# EXERCISE DETAILS
Restate, word for word and with no pictures, the stretch of lines in the data below that begins at the line with "configurando um resultado" and ends at the line with "và đường thẳng AC. [64, 96]", inclusive.

# DATA RECORDS
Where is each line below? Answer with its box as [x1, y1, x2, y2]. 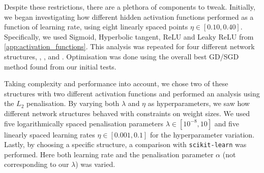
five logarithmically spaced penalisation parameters [4, 118, 164, 128]
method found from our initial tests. [4, 61, 116, 72]
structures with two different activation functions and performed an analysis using [4, 88, 260, 98]
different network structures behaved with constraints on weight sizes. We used [4, 108, 250, 118]
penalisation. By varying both [26, 98, 120, 109]
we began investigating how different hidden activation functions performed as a [4, 11, 254, 22]
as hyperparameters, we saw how [148, 98, 250, 109]
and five [214, 118, 240, 128]
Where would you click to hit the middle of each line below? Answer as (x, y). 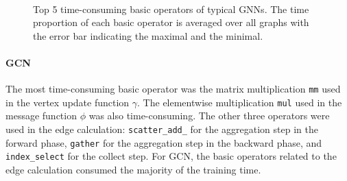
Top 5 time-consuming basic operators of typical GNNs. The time (171, 9)
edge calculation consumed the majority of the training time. (133, 170)
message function (41, 116)
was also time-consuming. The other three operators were (209, 116)
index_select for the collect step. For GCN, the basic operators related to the (171, 156)
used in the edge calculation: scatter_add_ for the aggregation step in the (162, 129)
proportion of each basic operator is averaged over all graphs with (171, 22)
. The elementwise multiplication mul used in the (240, 102)
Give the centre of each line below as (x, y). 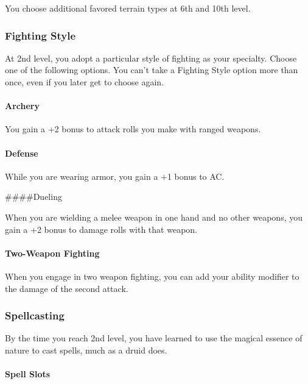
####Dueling (33, 197)
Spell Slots (28, 374)
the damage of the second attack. (67, 288)
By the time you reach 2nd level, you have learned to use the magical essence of (154, 338)
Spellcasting (35, 315)
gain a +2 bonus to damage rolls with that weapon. (101, 229)
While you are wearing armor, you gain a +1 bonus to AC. (115, 176)
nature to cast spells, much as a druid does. (86, 350)
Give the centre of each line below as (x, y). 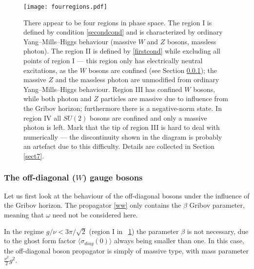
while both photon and (58, 99)
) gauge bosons (113, 177)
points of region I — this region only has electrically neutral (113, 61)
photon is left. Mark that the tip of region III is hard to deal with (122, 127)
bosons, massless (192, 41)
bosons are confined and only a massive (148, 117)
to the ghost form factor (40, 241)
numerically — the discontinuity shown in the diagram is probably (123, 136)
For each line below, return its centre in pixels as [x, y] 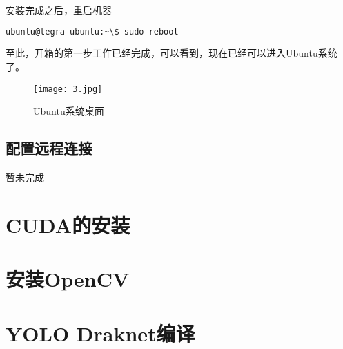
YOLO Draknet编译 [100, 333]
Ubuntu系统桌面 [69, 111]
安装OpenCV [68, 279]
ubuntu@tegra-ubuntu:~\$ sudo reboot [92, 31]
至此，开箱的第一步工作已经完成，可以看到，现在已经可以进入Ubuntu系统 [171, 53]
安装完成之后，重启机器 [59, 10]
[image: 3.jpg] [68, 89]
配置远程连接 [49, 148]
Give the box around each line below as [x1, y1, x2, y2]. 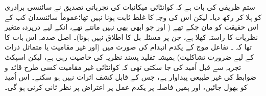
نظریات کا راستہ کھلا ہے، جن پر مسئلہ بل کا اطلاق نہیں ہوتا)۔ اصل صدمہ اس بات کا [5, 31, 258, 42]
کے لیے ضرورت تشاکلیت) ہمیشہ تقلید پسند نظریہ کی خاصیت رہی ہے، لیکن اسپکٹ [5, 51, 254, 62]
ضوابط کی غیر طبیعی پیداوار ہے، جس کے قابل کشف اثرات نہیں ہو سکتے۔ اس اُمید [5, 71, 256, 82]
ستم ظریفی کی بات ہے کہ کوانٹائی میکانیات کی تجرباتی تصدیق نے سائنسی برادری [5, 2, 255, 12]
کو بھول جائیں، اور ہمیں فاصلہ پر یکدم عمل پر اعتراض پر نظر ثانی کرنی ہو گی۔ [5, 81, 248, 92]
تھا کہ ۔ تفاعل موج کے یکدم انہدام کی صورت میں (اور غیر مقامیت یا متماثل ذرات [5, 41, 252, 52]
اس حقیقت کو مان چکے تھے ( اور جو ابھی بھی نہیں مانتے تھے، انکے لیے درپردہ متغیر [5, 21, 258, 32]
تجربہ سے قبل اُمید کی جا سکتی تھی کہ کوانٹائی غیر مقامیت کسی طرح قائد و [5, 61, 241, 72]
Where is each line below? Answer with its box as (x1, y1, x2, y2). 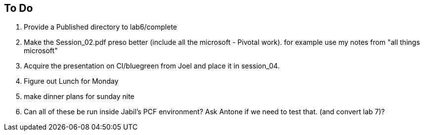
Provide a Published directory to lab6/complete (24, 23, 177, 32)
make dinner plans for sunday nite (24, 92, 135, 101)
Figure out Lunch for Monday (24, 77, 119, 86)
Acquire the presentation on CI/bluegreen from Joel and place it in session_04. (24, 62, 280, 70)
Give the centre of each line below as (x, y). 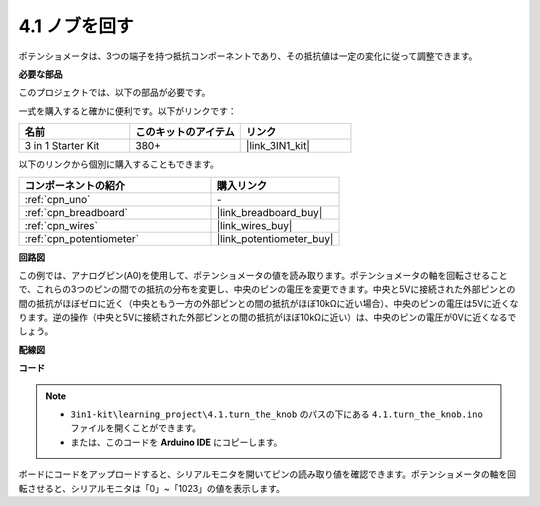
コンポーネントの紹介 (74, 185)
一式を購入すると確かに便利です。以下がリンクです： (127, 111)
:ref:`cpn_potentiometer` (82, 238)
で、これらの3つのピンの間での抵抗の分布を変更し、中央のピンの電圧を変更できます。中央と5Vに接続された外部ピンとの (267, 289)
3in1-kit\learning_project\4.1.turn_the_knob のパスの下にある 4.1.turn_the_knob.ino (277, 414)
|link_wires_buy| (254, 225)
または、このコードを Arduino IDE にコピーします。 (176, 442)
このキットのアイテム (185, 132)
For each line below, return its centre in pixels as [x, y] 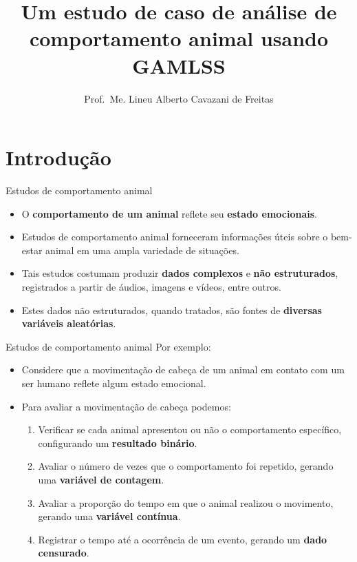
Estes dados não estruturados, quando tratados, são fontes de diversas [172, 310]
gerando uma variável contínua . [109, 516]
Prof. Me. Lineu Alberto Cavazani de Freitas [179, 98]
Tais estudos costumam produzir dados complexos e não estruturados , [180, 273]
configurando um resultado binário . [118, 443]
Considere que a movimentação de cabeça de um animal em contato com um [183, 370]
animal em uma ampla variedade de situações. [142, 250]
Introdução [58, 157]
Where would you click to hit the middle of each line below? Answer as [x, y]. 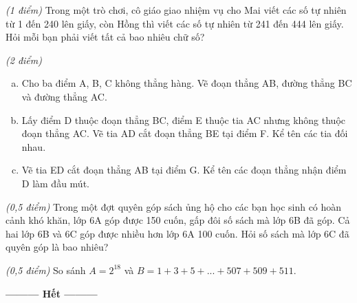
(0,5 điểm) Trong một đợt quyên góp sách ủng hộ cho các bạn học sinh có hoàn [174, 206]
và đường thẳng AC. [64, 96]
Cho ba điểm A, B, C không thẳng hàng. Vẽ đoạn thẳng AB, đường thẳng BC [187, 83]
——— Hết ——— [52, 293]
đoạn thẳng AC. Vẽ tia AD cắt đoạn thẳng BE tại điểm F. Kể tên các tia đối [185, 133]
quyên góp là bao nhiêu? [57, 247]
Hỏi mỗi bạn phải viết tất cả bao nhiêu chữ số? [105, 37]
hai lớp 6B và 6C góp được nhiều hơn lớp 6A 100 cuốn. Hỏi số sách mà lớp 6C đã [177, 233]

# OUTPUT FOR THIS EXERCISE
configurando um resultado binário . [118, 443]
Considere que a movimentação de cabeça de um animal em contato com um [183, 370]
animal em uma ampla variedade de situações. [142, 250]
Introdução [58, 157]
Where would you click to hit the middle of each line below? Answer as [x, y]. 
(0,5 điểm) Trong một đợt quyên góp sách ủng hộ cho các bạn học sinh có hoàn [174, 206]
và đường thẳng AC. [64, 96]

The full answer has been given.